**EXERCISE DIRECTIONS:** Print exactly the first lines of the records. Stop after the line containing "from the heap. [5, 79, 36, 83]", and leave every picture out.

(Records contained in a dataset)
* * *

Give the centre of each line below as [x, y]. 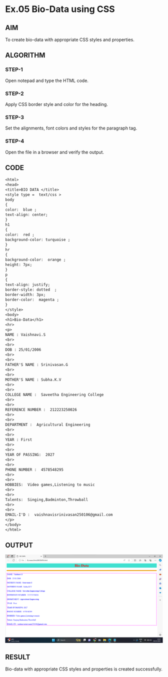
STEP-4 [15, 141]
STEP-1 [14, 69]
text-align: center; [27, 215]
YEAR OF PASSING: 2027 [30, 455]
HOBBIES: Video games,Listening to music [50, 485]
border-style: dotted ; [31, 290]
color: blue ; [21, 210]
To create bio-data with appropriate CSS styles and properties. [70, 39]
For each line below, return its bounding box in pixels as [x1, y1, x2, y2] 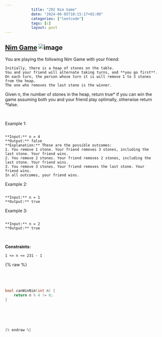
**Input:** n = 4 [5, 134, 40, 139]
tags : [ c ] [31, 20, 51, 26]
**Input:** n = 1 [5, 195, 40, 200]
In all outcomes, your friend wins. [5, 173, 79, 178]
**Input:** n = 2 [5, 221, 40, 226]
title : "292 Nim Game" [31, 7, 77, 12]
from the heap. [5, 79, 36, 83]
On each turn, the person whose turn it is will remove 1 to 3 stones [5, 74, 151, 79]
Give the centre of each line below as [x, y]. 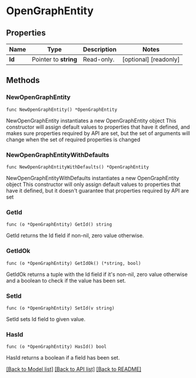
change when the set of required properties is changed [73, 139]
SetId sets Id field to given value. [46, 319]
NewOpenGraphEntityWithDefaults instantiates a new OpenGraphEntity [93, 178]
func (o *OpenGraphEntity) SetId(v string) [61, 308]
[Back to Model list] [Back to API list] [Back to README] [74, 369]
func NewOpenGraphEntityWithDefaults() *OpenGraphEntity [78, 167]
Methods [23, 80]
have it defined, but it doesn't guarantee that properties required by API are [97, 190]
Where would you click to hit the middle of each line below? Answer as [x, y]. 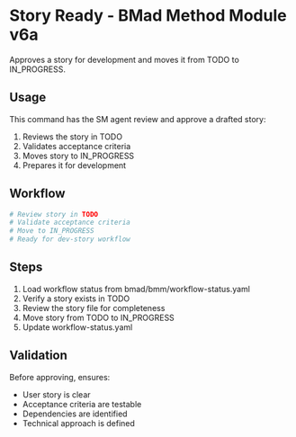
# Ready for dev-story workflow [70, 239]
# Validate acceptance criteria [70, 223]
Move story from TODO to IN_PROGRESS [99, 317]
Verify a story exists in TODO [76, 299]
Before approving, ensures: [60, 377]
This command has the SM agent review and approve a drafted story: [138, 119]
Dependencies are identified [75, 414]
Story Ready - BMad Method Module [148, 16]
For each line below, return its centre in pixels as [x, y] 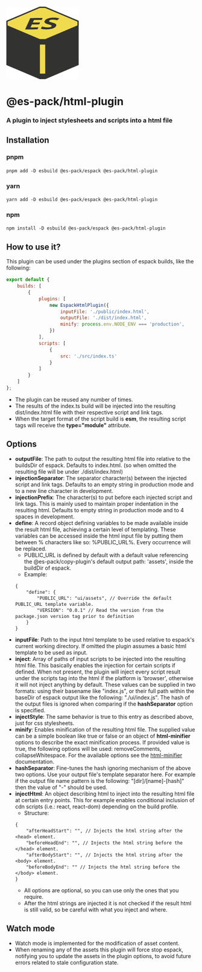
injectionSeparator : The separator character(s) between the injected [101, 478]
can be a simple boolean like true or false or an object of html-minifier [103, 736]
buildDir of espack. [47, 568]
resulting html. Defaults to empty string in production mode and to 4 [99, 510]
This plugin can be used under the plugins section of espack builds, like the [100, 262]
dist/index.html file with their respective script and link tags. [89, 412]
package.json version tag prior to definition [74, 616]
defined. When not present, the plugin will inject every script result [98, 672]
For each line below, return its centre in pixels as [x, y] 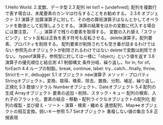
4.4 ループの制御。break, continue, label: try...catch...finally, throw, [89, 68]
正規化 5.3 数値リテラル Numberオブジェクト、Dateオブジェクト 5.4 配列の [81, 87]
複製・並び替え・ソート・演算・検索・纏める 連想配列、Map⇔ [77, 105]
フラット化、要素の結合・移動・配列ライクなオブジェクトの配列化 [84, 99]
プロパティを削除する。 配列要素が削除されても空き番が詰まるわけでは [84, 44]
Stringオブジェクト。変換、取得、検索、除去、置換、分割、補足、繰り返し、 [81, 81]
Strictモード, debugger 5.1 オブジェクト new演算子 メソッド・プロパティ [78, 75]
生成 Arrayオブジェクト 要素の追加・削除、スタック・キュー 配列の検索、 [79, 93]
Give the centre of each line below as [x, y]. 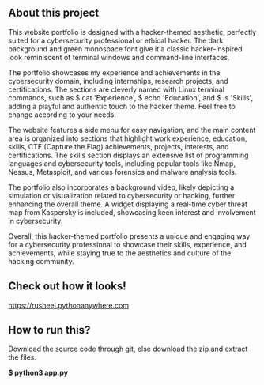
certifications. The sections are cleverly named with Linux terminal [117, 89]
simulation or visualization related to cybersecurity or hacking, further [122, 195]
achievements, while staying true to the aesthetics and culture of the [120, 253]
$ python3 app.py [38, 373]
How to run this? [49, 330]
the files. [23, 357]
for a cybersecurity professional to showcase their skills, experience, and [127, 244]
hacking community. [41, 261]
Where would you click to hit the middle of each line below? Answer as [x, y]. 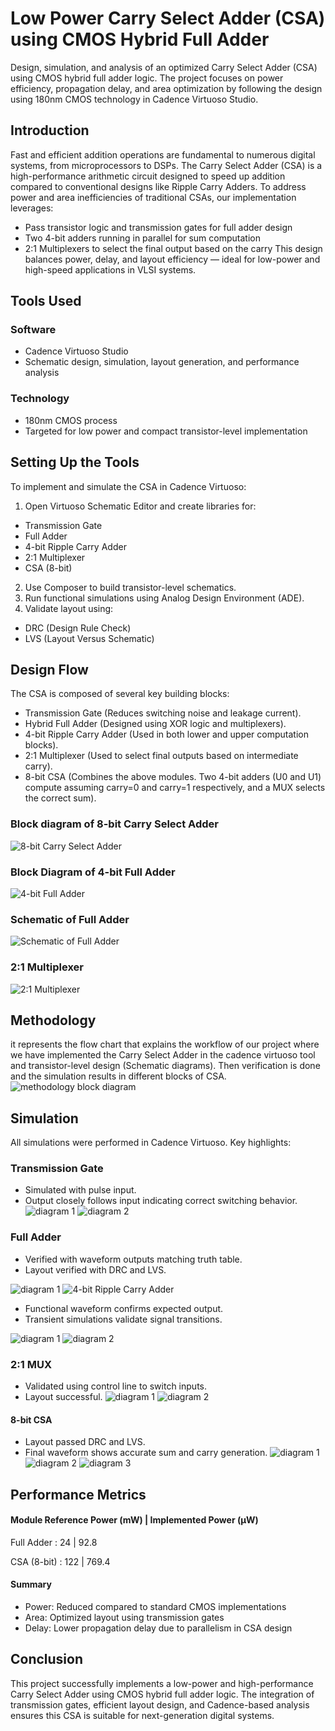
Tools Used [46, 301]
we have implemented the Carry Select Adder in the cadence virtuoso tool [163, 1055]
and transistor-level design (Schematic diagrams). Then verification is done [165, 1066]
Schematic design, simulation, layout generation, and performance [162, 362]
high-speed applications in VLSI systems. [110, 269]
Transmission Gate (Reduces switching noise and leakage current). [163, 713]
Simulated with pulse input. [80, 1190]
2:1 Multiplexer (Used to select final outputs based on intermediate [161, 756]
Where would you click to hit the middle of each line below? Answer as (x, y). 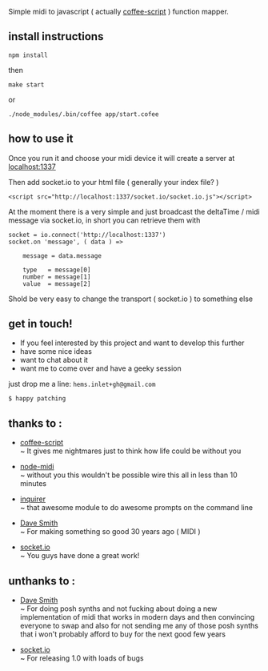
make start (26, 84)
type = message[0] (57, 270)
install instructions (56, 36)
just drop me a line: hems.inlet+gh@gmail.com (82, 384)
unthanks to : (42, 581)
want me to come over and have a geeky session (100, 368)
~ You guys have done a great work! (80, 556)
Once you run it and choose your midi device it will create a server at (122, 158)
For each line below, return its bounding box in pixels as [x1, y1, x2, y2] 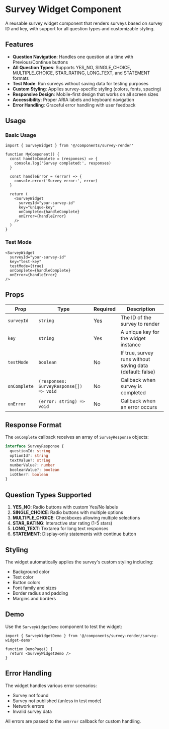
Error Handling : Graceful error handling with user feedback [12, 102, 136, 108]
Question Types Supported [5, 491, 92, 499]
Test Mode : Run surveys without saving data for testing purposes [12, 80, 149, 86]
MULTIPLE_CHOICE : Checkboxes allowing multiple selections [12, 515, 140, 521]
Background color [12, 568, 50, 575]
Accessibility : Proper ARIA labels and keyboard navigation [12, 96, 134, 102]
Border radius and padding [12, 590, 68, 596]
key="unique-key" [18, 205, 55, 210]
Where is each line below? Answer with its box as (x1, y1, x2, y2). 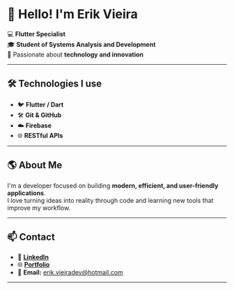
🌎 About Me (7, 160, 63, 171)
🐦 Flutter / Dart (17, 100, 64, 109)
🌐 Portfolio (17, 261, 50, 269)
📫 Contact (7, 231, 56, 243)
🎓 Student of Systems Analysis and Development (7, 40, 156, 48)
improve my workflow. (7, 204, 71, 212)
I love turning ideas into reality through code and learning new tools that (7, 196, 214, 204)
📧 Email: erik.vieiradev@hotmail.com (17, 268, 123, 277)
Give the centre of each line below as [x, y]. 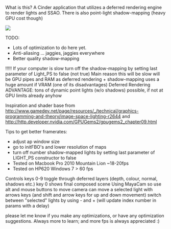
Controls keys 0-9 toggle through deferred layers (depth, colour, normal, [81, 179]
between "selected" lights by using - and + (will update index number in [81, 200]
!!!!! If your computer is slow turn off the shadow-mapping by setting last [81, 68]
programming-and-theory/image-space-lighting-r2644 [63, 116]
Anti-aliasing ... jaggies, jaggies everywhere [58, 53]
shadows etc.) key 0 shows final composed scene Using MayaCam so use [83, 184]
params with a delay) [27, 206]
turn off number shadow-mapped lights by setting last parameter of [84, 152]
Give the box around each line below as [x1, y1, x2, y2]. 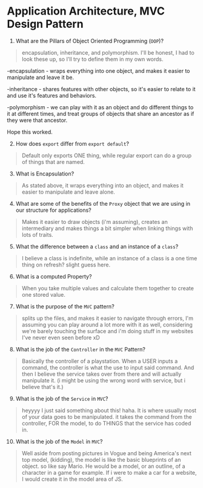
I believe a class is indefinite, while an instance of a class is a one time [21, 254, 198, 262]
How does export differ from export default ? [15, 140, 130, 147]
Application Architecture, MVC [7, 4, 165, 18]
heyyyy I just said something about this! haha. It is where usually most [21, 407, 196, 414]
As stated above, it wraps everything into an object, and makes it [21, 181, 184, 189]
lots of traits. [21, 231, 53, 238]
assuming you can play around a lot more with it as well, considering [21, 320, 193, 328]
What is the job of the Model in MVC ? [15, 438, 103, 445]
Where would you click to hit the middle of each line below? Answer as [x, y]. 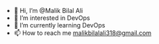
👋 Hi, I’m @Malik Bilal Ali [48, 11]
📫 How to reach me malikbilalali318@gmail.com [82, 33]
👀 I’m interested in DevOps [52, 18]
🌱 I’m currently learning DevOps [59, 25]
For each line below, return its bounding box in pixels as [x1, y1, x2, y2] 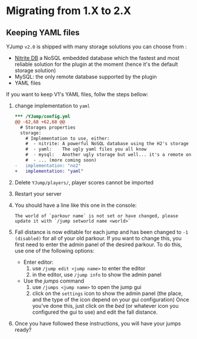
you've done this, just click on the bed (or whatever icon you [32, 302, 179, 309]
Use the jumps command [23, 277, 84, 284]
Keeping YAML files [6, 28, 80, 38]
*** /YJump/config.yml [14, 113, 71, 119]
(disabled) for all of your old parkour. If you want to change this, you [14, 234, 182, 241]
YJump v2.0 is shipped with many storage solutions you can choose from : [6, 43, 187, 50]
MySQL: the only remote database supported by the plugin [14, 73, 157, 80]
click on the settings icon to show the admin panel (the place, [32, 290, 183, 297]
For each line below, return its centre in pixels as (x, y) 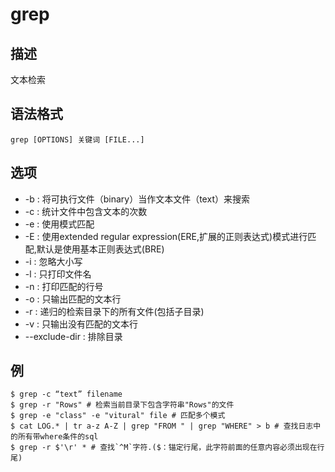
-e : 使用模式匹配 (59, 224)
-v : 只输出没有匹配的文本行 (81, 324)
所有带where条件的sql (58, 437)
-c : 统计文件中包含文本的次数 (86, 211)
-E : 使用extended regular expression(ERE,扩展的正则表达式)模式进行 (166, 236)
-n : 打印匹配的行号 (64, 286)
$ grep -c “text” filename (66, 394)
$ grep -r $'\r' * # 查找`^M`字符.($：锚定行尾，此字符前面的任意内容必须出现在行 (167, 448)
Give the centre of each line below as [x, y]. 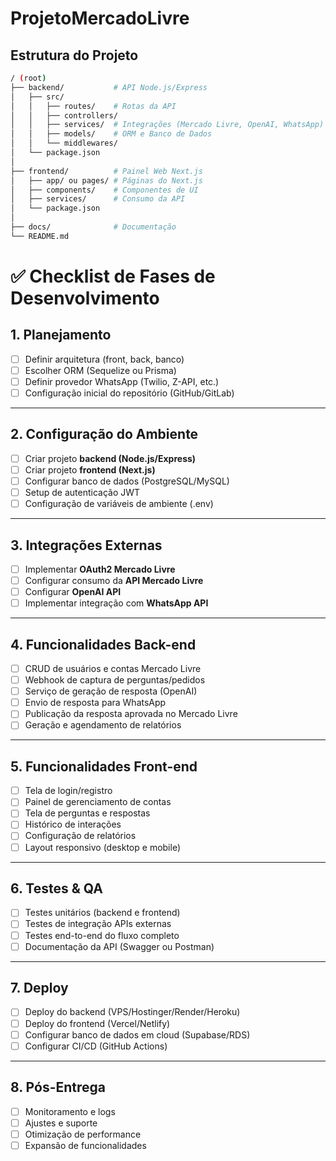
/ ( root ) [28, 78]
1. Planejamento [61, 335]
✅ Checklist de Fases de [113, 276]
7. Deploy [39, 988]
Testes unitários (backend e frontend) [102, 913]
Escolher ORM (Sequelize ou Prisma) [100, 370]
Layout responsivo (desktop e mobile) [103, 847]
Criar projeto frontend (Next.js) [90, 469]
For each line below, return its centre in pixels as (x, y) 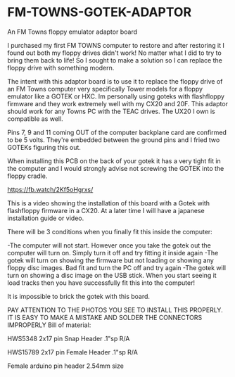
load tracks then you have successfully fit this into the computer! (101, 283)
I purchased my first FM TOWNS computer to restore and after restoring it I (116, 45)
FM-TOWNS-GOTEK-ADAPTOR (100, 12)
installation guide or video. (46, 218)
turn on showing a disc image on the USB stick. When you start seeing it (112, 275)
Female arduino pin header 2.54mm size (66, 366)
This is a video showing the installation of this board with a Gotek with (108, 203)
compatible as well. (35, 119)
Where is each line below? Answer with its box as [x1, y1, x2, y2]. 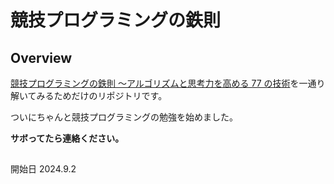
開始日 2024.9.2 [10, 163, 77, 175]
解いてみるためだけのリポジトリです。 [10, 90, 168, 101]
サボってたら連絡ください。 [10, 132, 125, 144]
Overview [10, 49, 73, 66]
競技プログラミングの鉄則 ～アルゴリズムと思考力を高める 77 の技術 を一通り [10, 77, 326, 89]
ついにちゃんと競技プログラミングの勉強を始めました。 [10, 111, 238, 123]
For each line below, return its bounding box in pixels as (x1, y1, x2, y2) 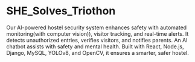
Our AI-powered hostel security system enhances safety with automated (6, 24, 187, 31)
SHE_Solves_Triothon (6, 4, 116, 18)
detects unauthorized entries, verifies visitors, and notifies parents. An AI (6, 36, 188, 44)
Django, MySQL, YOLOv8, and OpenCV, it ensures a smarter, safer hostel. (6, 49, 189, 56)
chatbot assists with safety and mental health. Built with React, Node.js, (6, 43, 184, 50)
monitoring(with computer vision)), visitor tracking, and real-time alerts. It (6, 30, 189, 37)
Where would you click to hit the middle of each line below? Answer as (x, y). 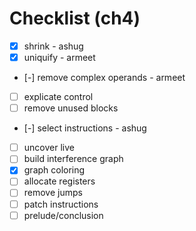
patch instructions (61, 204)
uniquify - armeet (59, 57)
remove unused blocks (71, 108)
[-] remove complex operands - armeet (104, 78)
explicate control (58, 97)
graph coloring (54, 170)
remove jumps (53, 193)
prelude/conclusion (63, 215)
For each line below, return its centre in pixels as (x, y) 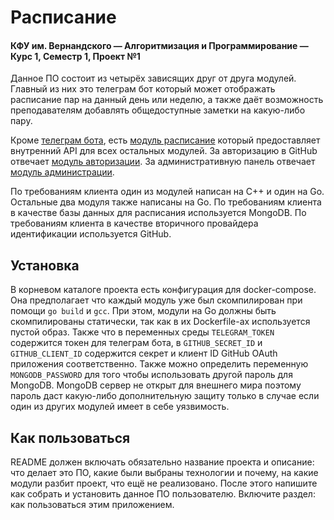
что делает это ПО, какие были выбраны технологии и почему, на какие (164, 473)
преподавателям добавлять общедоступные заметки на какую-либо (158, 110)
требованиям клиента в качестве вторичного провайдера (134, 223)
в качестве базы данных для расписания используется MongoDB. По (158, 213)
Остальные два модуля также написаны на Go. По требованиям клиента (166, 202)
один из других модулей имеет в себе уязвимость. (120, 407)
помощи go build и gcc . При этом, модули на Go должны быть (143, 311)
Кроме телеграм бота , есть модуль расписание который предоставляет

* * *

**ANSWER TO THIS PROBLEM:**
Give the centre of each line below as [x, y]. 
STEP-4 [15, 141]
STEP-1 [14, 69]
text-align: center; [27, 215]
YEAR OF PASSING: 2027 [30, 455]
HOBBIES: Video games,Listening to music [50, 485]
border-style: dotted ; [31, 290]
color: blue ; [21, 210]
To create bio-data with appropriate CSS styles and properties. [70, 39]
For each line below, return its bounding box in pixels as [x1, y1, x2, y2] 
**Input:** n = 4 [5, 134, 40, 139]
tags : [ c ] [31, 20, 51, 26]
**Input:** n = 1 [5, 195, 40, 200]
In all outcomes, your friend wins. [5, 173, 79, 178]
**Input:** n = 2 [5, 221, 40, 226]
title : "292 Nim Game" [31, 7, 77, 12]
from the heap. [5, 79, 36, 83]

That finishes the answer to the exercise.